As Allan often says, It’s no wonder many in the Liberal base are disaffected.

On Saturday, I’ll be voting Liberal, but out of loyalty rather than conviction. The party is no longer that of Menzies, Howard, or Abbott, and instead is riven with power-hungry egos and factional warlords.


The Liberal Party needs reform. It needs to rediscover its roots. It needs to be a party of the mainstream centre-right and to stop being so desperate in trying to appease affluent progressives on issues like ‘climate action’ and public health, even while knowing they’ll never vote for it.

Where I differ from Jim Allan is this. He wants the Liberals to have a spell in the paddock to regroup and reform, presumably thinking the wilderness of opposition will be a short, sharp shock, and then the rejuvenated Libs will be back in power in no time.

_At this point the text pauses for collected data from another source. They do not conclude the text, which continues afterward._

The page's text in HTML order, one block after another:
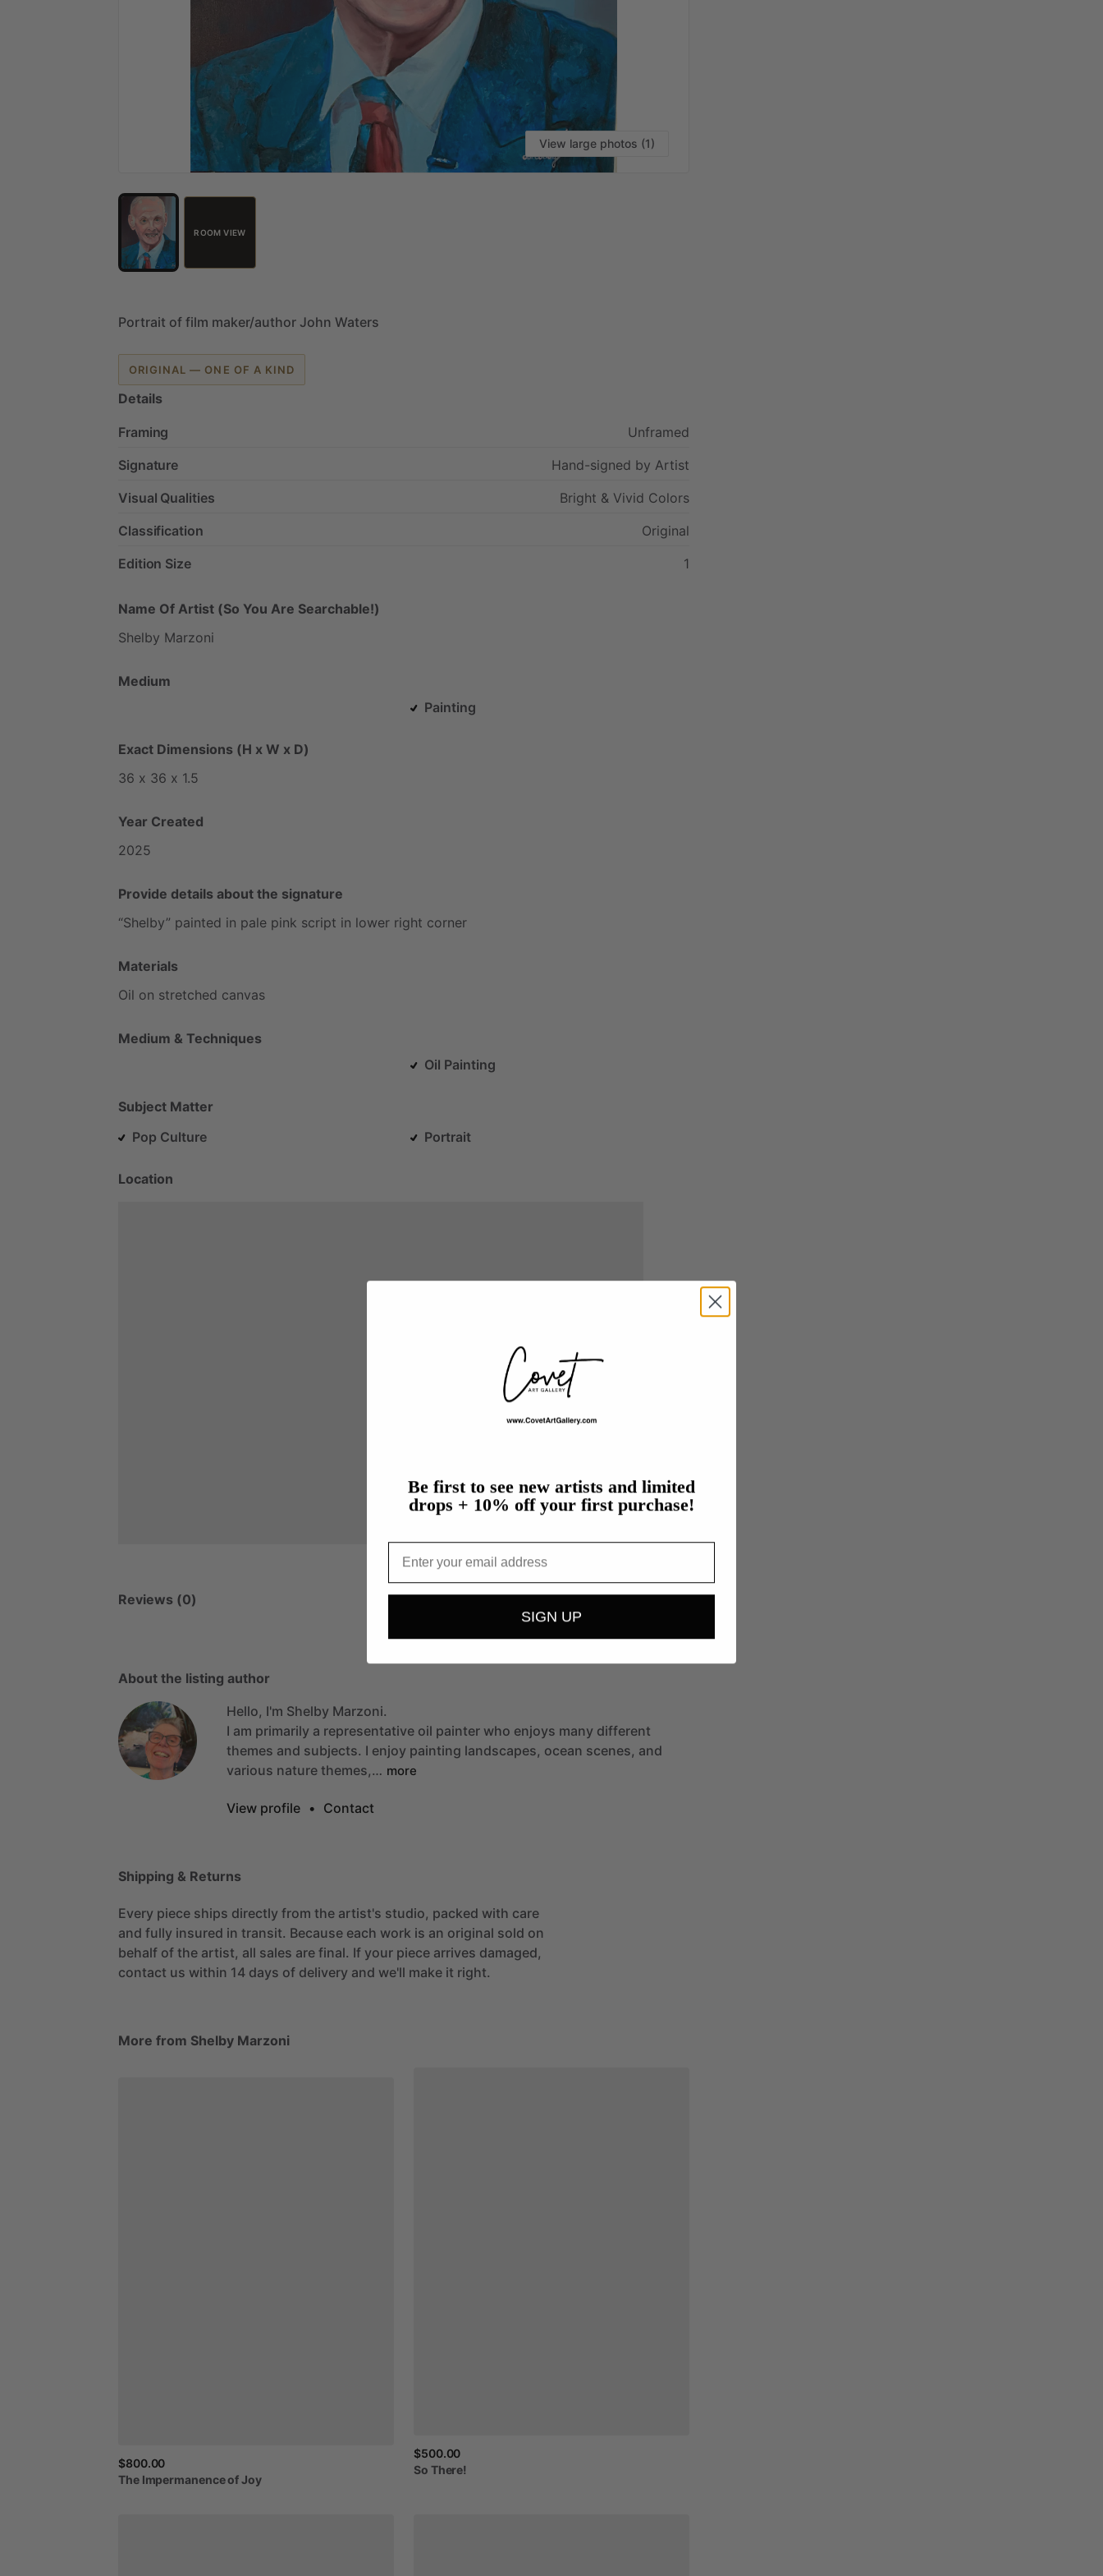
View large photos (1)
ROOM VIEW
Portrait of film maker​/​author John Waters
ORIGINAL — ONE OF A KIND
Details
Framing
Unframed
Signature
Hand-signed by Artist
Visual Qualities
Bright & Vivid Colors
Classification
Original
Edition Size
1
Name Of Artist (So You Are Searchable!)
Shelby Marzoni
Medium
Painting
Exact Dimensions (H x W x D)
36 x 36 x 1.5
Year Created
2025
Provide details about the signature
“Shelby” painted in pale pink script in lower right corner
Materials
Oil on stretched canvas
Medium & Techniques
Oil Painting
Subject Matter
Pop Culture
Portrait
Location
Reviews (0)
About the listing author
Hello, I'm Shelby Marzoni.
I am primarily a representative oil painter who enjoys many different
themes and subjects. I enjoy painting landscapes, ocean scenes, and
various nature themes,… more
View profile • Contact
Shipping & Returns
Every piece ships directly from the artist's studio, packed with care
and fully insured in transit. Because each work is an original sold on
behalf of the artist, all sales are final. If your piece arrives damaged,
contact us within 14 days of delivery and we'll make it right.
More from Shelby Marzoni
$800.00
The ImpermanenceofJoy
$500.00
So There!
Be first to see new artists and limited
drops + 10% off your first purchase!
Email
SIGN UP

On the contrary, I believe the only way necessary change will happen is from the heights of federal government, because the country can’t afford the Left-Labor alternative. Incumbency brings purpose and demands at least nominal discipline. Opposition would bring nothing but an open invitation for Liberals to eat each other alive, unleash ferocious factional wars, and set federal and state organisations against each other.

It’s a recipe for long-term opposition and unelectability, not a quick return to government. Exactly what the likes of Simon Holmes à Court want.

As a Victorian, I also know that the shock of losing office to an inferior opposition can lead – not to a brief spell in the paddock – but decades in the unelectable wilderness.

In Victoria in 1999, Jeff Kennett’s governing style cost him office in a hung parliament, but most Liberals thought Steve Bracks and Labor weren’t up to much, and we’d be back next time. In 2002, Bracks’s unthreatening Labor won in a landslide. Over twenty years on, bar the accidental single term of the Baillieu-Napthine government, we’re still waiting and will be for several terms yet.

Jim Allan has given you his how-to-vote advice. Now here’s mine.

If you can’t bring yourself vote Liberal on Saturday, follow your conscience, but consider your preferences.

Put your Liberal or National candidate ahead of Labor and the Greens. If you are saddled with a Climate 200 so-called independent in your seat, put them below Labor.

Ideally, give the Coalition your second preference, if you can’t bear to make them your first. But if even that is too much, keep those three menaces to civil society at the bottom of your ballot paper.

If you think it doesn’t matter, think back to the 1990 federal election – many of our current contributors weren’t even born then! – Labor was in trouble and indeed lost the two-party preferred vote.

But Labor’s strategic genius, Graham Richardson, crafted a last-minute appeal to left-leaning voters. Not for their first preference, but their second. And it worked. Green preferences got Labor over the line: and the consequence was Green influence over Labor policy has grown ever since.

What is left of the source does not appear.